The Producer Price Index (PPI) for materials and services used in nonresidential construction rose 0.1 percent from January and 3.1 percent compared to February 2025, driven by sharp increases in metal prices. An analysis by the Associated General Contractors of America (AGC) warned that rising costs are making it increasingly difficult for contractors and owners to proceed with planned projects.
“Major increases in the prices for diesel fuel and key metals occurred even before the escalation of the Iran conflict,” said Ken Simonson, the AGC’s chief economist. “The disruption of oil, natural gas, and aluminum supplies from the Middle East is pushing costs higher and forcing owners to delay projects.”
The PPI for aluminum mill shapes and steel mill products jumped 39.1 percent and 20.9 percent, respectively, from February 2025 to February 2026—the largest year-over-year increases since 2022. Other metal products also posted gains: fabricated structural metal bar joists and rebar rose 20.0 percent, while copper and brass mill shapes increased 15.1 percent.
Energy-related inputs also shifted.
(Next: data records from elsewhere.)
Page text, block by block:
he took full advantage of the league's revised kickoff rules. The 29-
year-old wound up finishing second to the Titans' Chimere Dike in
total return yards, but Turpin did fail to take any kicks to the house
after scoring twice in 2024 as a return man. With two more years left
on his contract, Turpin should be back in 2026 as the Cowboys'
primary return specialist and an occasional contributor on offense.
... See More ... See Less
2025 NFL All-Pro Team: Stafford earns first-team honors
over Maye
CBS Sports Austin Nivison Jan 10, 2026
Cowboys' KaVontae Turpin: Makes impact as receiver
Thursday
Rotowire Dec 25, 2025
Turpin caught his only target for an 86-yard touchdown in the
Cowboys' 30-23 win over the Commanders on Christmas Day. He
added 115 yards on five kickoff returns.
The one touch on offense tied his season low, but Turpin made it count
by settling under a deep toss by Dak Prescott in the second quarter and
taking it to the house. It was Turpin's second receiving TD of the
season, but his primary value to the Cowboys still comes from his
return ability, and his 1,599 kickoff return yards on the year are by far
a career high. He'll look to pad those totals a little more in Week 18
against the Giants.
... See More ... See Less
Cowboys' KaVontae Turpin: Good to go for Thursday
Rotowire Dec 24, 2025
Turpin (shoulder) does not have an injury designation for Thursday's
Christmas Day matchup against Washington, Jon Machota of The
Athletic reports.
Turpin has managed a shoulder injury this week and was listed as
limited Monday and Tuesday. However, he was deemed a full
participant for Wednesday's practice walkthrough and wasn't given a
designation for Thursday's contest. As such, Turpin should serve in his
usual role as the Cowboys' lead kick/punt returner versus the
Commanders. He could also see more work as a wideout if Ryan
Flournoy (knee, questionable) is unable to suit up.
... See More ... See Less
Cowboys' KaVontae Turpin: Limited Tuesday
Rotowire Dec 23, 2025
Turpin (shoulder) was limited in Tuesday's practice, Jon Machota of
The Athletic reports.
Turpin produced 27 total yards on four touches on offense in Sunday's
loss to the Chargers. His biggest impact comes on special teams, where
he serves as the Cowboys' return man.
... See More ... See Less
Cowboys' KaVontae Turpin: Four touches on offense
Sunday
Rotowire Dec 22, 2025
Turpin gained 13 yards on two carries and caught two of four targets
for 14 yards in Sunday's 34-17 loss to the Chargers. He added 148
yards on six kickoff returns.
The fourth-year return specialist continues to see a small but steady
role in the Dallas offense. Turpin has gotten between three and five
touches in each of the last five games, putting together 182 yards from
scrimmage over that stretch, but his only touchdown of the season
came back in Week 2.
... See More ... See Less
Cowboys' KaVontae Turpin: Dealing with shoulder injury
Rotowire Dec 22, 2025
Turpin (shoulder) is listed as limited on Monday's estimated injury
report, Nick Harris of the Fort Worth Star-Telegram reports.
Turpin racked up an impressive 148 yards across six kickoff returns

Diesel fuel prices jumped 20.3 percent from January, though they remain only 3.1 percent higher than a year ago. These costs ripple through the supply chain; the cost of truck transportation for freight increased 3.1 percent over the past year. Continued volatility in fuel markets could further push up transportation and operating costs if Middle East energy supply disruptions persist.
AGC officials noted that these rising costs highlight the sensitivity of construction supply chains to global disruptions and trade policy. They urged federal officials to take action to stabilize these critical markets.